I was sick of just a mass of icons all over my desktop (yes, MS Windows) and wanted to shrink them and organize them into categories.
I ended up going with something else and mostly just letting the icons multiply. Organizing stuff takes time!
I never thought the result of looking at Stardock would one day be an actually thoughtful newsletter from the CEO of the company! Nice, really.
I lived in Ann Arbor from 1964 to 1976 - before the days that robots started making cars. Michigan seems to be remaking itself into a purveyor of software, as many other former homes of mine have (Berkeley, CA for one), but with a healthy dose of hardware in the mix. This issue of some probable takeover of our man-based culture by a machine-based culture IS important. And there are some slants on it that most have never looked at, such as: It's a very old pattern in advancing biological civilizations...
Is the desktop passe yet? I thought it was heading out when it became possible to bring up an app by clicking on a document. I thought computers might become document- or information-centered. But they still seem to be app-centered. So you still need good ways to launch apps. I tend to favor the Star Trek method at this point. Will it ever really happen?
My only interest in computer games has been in how well they did simulations. But almost all I've tried make it too difficult for me to just drill down and play with the simulation (such as flying a spaceship) and instead force me to play an incredibly complex game I have no interest in. I was hoping No Man's Sky would be different. But, no...However, it is a game about Space and Space exploration. Do you realize that the creative community has been involved with Space and Space Exploration for something over 100 years now? What's that all about?
And here's a direction most don't like to go in that more should go in: Because we've all done it before. Space exploration is not a new game; only for us it seems new. It's actually a very old game that people have been playing for real for millions of years. And that's where I think that subject needs to go: Can we ever learn from our past mistakes? Not if we can't remember them!
Build your own
I've built many PCs, but I got tired of it. Eventually the pre-built ones cost the same as home-built, worked about the same, and were less hassle. I believe in proliferation of computing (communicating) devices. One on every table in the house.

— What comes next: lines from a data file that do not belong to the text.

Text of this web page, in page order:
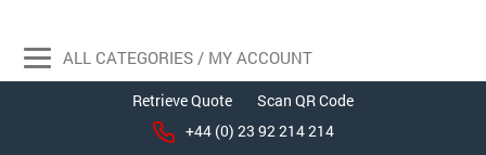
Retrieve Quote
Scan QR Code
+44 (0) 23 92 214 214
ALL CATEGORIES / MY ACCOUNT
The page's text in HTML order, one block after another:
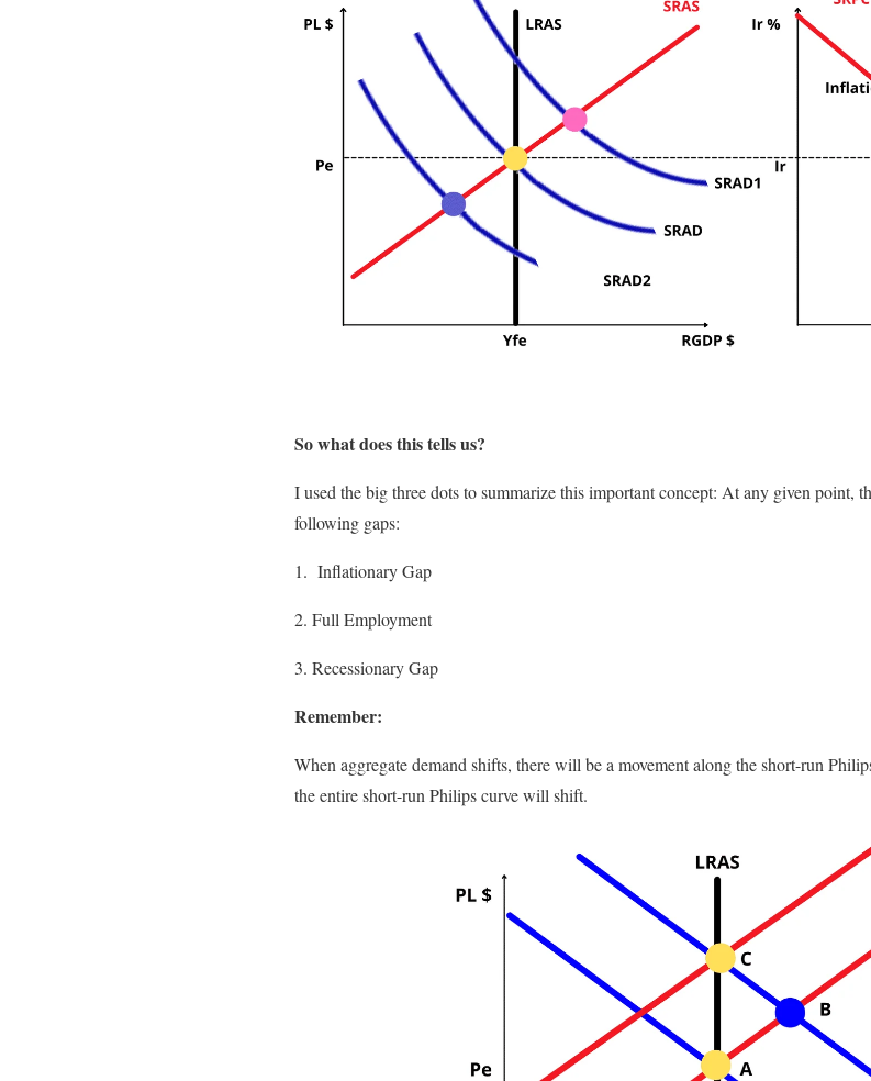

On the other hand, the trend towards making "computers" JUST communicating devices with all the data residing and apps running off-board on a network server somewhere sounds to me just preparation for the big machine takeover mentioned above. I still like having local computing power and storage. I don't trust the Internet further than I can throw it.
This is a deep deep rabbit hole, for those who have explored it much. I am not paying much attention to who becomes US President. I think Corey Goode has more interesting things to say about politics. I don't think this blog wants to go there. It probably should, though. It's even good material for games (even if the gamers don't realize they are working with data that is basically historically accurate).
I didn't know anything about PR until I was introduced to the subject by some of my mentors. PR is not glitz. PR is relating to people. PR is not selling. PR prepares the way for a company or organization to operate successfully in some environment. Dishonest PR is "black" PR - propaganda. People get wind of that and they will never want to hear from you again; part of the problem with Presidents and candidates for President - too many lies. PR must be honest, but tasteful. And that's what this newsletter has been - well done!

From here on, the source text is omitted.